Click on Interactive Apps > RStudio Pax and you will see a form to fill out to request compute resources to use RStudio on the Tufts HPC cluster. We will fill out the form with the following entries:

Number of hours : 3
Number of cores : 1
Amount of memory : 8GB
R version : 4.0.0
Reservation for class, training, workshop : Bioinformatics Workshop---> NOTE: This reservation closed on Nov 9, 2022, use Default if running through the materials after that date.
Load Supporting Modules: boost/1.63.0-python3 java/1.8.0_60 gsl/2.6

Click Lauch and wait until your session is ready. Click Connect To RStudio Server, and you will notice a new window will pop up with RStudio.

Project Setup

We are going to create a new project to begin:

Go to File > New Project
New Directory
New Project
Create a name for your project (e.g. intro-to-16S)
Create Project

File Organization

In our project we will need some folders to contain our scripts, data and results:

Click the New Folder icon
Create a folder called data and click ok
Following the same process, create a scripts folder and a results folder

Data & Scripts

Today we will be working with data from Rosshart et al. (2107) where wild-type and laboratory strain mouse microbiomes were assessed. To copy over this data we will enter the following command into the console:

file.copy(from="/cluster/tufts/bio/tools/training/microbiome16S/raw_fastq/",to="./data/", recursive = TRUE)
file.copy(from="/cluster/tufts/bio/tools/training/microbiome16S/meta/metaData.txt",to="./data/", recursive = TRUE)
file.copy(from="/cluster/tufts/bio/tools/training/microbiome16S/silva/silva_nr99_v138.1_train_set.fa.gz",to="./data/")
file.copy(from="/cluster/tufts/bio/tools/training/microbiome16S/scripts/dada2pipeline.Rmd",to="./scripts/")

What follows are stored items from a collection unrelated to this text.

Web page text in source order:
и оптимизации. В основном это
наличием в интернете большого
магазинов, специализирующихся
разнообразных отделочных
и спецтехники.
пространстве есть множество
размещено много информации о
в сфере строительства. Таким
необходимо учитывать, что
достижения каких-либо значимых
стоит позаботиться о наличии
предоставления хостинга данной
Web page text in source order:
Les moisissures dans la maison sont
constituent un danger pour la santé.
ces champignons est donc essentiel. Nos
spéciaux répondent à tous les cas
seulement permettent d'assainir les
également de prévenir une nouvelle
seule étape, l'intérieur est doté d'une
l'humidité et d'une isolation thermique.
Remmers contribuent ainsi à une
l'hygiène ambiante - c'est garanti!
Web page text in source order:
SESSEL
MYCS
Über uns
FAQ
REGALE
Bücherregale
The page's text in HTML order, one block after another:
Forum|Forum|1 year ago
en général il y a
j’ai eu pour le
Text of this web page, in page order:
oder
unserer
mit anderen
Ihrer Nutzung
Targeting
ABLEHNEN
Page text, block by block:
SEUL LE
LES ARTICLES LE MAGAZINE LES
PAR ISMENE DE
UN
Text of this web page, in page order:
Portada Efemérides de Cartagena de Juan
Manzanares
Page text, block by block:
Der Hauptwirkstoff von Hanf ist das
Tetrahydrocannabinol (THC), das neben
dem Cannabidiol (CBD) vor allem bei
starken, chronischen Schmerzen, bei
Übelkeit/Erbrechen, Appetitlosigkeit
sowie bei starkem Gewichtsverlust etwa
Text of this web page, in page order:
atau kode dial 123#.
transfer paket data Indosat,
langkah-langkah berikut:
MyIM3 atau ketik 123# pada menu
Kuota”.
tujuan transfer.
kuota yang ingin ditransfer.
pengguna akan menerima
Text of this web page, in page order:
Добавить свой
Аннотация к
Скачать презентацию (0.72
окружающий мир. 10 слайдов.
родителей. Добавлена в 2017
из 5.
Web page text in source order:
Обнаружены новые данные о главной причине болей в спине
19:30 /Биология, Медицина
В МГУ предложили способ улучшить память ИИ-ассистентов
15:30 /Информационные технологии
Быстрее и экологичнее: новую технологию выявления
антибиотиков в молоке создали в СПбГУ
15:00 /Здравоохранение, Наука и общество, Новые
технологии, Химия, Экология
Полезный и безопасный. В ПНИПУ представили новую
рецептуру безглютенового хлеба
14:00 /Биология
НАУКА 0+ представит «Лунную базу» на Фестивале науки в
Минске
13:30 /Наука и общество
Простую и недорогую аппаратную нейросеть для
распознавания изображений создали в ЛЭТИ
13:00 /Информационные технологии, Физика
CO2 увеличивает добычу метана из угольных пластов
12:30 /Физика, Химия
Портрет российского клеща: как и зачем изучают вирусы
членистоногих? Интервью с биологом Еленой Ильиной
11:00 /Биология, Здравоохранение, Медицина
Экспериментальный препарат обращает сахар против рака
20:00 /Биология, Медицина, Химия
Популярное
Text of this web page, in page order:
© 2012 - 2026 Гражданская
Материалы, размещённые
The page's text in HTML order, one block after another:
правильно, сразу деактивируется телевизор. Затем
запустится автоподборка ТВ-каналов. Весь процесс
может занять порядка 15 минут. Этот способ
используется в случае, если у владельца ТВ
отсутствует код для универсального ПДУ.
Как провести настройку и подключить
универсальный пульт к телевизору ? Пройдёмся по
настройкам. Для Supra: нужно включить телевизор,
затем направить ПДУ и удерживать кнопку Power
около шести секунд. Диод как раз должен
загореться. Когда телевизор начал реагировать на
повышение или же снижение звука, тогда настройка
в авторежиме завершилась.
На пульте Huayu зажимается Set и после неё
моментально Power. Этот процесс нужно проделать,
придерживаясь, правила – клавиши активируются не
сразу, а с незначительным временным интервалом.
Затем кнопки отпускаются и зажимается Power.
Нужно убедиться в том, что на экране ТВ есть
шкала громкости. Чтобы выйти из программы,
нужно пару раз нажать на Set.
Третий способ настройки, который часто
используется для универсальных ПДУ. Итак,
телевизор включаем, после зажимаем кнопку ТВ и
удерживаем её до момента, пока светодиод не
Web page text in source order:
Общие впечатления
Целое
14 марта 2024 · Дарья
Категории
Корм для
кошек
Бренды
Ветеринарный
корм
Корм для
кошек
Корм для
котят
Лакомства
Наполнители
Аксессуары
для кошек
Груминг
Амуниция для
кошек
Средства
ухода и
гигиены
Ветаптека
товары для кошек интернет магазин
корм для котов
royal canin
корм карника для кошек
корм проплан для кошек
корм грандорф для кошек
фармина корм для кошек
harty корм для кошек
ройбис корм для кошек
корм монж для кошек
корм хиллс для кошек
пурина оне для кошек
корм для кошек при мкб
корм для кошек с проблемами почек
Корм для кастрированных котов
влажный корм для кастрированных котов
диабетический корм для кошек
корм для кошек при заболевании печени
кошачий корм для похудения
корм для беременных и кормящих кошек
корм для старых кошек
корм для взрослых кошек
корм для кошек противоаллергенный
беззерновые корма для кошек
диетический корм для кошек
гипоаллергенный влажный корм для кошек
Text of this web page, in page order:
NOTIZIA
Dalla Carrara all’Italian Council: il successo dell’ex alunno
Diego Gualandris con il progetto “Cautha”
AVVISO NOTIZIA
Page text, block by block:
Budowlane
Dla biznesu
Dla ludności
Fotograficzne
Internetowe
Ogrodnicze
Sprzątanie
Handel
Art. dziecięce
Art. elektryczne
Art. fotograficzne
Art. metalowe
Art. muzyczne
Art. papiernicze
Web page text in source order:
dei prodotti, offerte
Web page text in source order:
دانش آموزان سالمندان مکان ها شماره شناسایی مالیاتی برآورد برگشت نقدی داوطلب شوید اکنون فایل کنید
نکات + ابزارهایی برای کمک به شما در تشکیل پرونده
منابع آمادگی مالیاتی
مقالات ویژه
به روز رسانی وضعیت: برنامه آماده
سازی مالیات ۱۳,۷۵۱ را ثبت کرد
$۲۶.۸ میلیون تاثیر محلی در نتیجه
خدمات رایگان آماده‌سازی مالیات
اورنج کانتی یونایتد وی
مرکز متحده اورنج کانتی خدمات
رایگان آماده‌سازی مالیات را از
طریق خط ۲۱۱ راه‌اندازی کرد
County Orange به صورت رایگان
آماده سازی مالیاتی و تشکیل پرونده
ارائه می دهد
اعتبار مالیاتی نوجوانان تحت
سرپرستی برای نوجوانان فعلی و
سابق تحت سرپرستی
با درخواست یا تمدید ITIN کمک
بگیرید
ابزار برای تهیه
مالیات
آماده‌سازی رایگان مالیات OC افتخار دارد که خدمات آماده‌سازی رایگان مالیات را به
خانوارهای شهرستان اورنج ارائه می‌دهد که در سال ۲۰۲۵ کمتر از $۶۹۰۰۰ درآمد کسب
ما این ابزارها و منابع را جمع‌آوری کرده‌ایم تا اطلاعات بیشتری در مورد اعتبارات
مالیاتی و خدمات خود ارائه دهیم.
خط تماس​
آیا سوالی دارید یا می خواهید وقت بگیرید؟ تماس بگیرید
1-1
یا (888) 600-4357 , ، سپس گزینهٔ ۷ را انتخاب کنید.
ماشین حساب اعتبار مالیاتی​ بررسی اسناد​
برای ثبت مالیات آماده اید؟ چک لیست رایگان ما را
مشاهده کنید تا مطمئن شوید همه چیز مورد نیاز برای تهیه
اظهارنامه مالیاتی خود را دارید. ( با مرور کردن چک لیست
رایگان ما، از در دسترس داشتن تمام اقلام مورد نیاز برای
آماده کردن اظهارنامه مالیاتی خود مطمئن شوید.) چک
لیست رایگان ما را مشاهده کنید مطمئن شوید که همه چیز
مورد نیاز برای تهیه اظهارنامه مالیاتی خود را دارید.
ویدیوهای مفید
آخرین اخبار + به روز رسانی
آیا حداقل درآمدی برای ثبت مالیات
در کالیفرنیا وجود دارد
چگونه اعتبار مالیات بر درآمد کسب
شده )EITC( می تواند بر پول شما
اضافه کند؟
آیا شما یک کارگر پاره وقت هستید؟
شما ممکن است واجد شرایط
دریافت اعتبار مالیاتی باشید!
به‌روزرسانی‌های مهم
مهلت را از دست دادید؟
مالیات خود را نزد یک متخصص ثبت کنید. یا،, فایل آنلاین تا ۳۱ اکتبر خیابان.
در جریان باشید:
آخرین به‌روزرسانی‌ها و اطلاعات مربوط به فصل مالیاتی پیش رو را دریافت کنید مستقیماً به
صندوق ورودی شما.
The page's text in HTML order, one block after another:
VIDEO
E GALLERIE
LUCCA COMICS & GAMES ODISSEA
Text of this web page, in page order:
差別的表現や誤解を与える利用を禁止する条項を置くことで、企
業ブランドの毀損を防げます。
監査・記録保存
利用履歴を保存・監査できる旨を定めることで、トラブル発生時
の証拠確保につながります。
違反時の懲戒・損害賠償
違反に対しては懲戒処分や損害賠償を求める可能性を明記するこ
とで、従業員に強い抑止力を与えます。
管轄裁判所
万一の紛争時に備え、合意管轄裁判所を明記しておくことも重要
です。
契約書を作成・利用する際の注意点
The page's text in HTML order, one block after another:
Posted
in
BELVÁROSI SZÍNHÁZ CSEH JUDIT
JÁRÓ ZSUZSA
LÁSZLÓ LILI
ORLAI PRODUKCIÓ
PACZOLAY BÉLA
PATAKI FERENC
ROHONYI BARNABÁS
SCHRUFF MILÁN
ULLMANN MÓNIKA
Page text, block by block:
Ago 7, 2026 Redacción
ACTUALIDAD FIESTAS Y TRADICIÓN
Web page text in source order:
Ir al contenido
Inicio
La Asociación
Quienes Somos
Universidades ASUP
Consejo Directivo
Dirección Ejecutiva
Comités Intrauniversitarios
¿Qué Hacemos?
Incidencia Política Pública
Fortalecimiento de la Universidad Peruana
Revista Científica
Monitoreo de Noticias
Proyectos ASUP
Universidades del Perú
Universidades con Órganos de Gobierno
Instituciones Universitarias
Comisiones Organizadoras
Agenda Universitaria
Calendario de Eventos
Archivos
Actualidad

Now that we have our data and scripts copied, let's navigate to our scripts folder and open up "dada2pipeline.Rmd".

Libraries

To run a code chunk in this R markdown file, click the play button at the top right hand side of the code chunk. We will practice by running the code chunk that loads the R libraries we will need for this workshop:

# load our libraries
.libPaths(c('/cluster/tufts/hpc/tools/R/4.0.0',.libPaths()))
library(dada2)
library(phyloseq)
library(ggplot2)
library(DESeq2)
library(tidyverse)
library(phangorn)
library(msa)